** Supplied information follows **

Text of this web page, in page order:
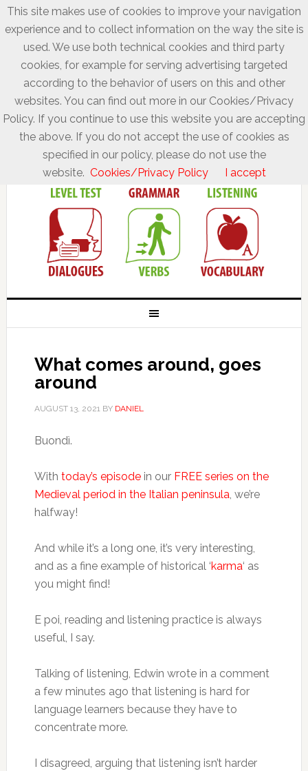
What comes around, goes
around
AUGUST 13, 2021BY DANIEL
Buondì.
With today’s episodein our FREE series on the
Medieval period in the Italian peninsula, we’re
halfway!
And while it’s a long one, it’s very interesting,
and as a fine example of historical ‘karma‘ as
you might find!
E poi, reading and listening practice is always
useful, I say.
Talking of listening, Edwin wrote in a comment
a few minutes ago that listening is hard for
language learners because they have to
concentrate more.
I disagreed, arguing that listening isn’t harder
This site makes use of cookies to improve your navigation
experience and to collect information on the way the site is
used. We use both technical cookies and third party
cookies, for example for serving advertising targeted
according to the behavior of users on this and other
websites. You can find out more in our Cookies/Privacy
Policy. If you continue to use this website you are accepting
the above. If you do not accept the use of cookies as
specified in our policy, please do not use the
website. Cookies/Privacy Policy I accept
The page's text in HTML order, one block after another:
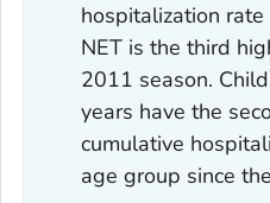
hospitalization
NET is the third
2011 season.
years have the
cumulative
age group since
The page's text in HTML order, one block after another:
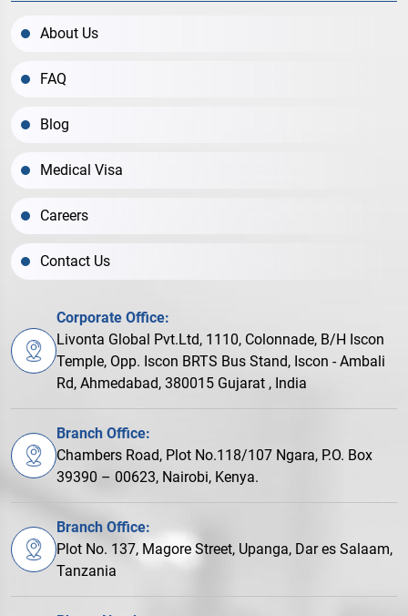
About Us
FAQ
Blog
Medical Visa
Careers
Contact Us
Corporate Office:
Livonta Global Pvt.Ltd, 1110, Colonnade, B/H Iscon
Temple, Opp. Iscon BRTS Bus Stand, Iscon - Ambali
Rd, Ahmedabad, 380015 Gujarat , India
Branch Office:
Chambers Road, Plot No.118/107 Ngara, P.O. Box
39390 – 00623, Nairobi, Kenya.
Branch Office:
Plot No. 137, Magore Street, Upanga, Dar es Salaam,
Tanzania
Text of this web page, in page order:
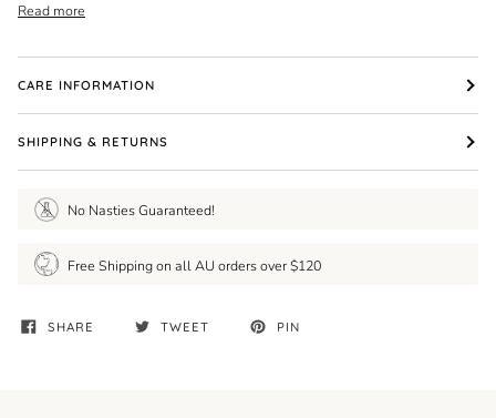
Read more
CARE INFORMATION
SHIPPING & RETURNS
No Nasties Guaranteed!
Free Shipping on all AU orders over $120
SHARE TWEET PIN
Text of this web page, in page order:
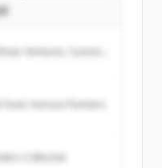
all
trial credits to
すか？サインイン
Ventures, Summit
Fund, Horizon Partners
Collective
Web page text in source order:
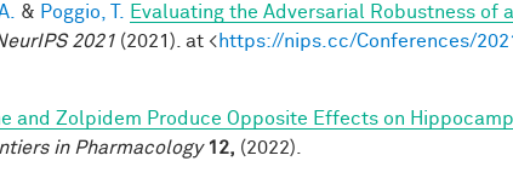
& Poggio, T.
Evaluating the Adversarial Robustness of
2021 (2021). at <https://nips.cc/Conferences/
and Zolpidem Produce Opposite Effects on
in Pharmacology 12, (2022).
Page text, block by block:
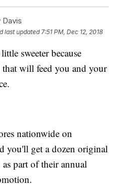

** End of Supplied information **

* [Task item] Leave the pictures out and reproduce each record exactly as written.

* [Reply to the task]
Text of this web page, in page order:
What comes around, goes
around
AUGUST 13, 2021BY DANIEL
Buondì.
With today’s episodein our FREE series on the
Medieval period in the Italian peninsula, we’re
halfway!
And while it’s a long one, it’s very interesting,
and as a fine example of historical ‘karma‘ as
you might find!
E poi, reading and listening practice is always
useful, I say.
Talking of listening, Edwin wrote in a comment
a few minutes ago that listening is hard for
language learners because they have to
concentrate more.
I disagreed, arguing that listening isn’t harder
This site makes use of cookies to improve your navigation
experience and to collect information on the way the site is
used. We use both technical cookies and third party
cookies, for example for serving advertising targeted
according to the behavior of users on this and other
websites. You can find out more in our Cookies/Privacy
Policy. If you continue to use this website you are accepting
the above. If you do not accept the use of cookies as
specified in our policy, please do not use the
website. Cookies/Privacy Policy I accept
The page's text in HTML order, one block after another:
hospitalization
NET is the third
2011 season.
years have the
cumulative
age group since
The page's text in HTML order, one block after another:
About Us
FAQ
Blog
Medical Visa
Careers
Contact Us
Corporate Office:
Livonta Global Pvt.Ltd, 1110, Colonnade, B/H Iscon
Temple, Opp. Iscon BRTS Bus Stand, Iscon - Ambali
Rd, Ahmedabad, 380015 Gujarat , India
Branch Office:
Chambers Road, Plot No.118/107 Ngara, P.O. Box
39390 – 00623, Nairobi, Kenya.
Branch Office:
Plot No. 137, Magore Street, Upanga, Dar es Salaam,
Tanzania
Text of this web page, in page order:
Read more
CARE INFORMATION
SHIPPING & RETURNS
No Nasties Guaranteed!
Free Shipping on all AU orders over $120
SHARE TWEET PIN
Text of this web page, in page order:
all
trial credits to
すか？サインイン
Ventures, Summit
Fund, Horizon Partners
Collective
Web page text in source order:
& Poggio, T.
Evaluating the Adversarial Robustness of
2021 (2021). at <https://nips.cc/Conferences/
and Zolpidem Produce Opposite Effects on
in Pharmacology 12, (2022).
Page text, block by block:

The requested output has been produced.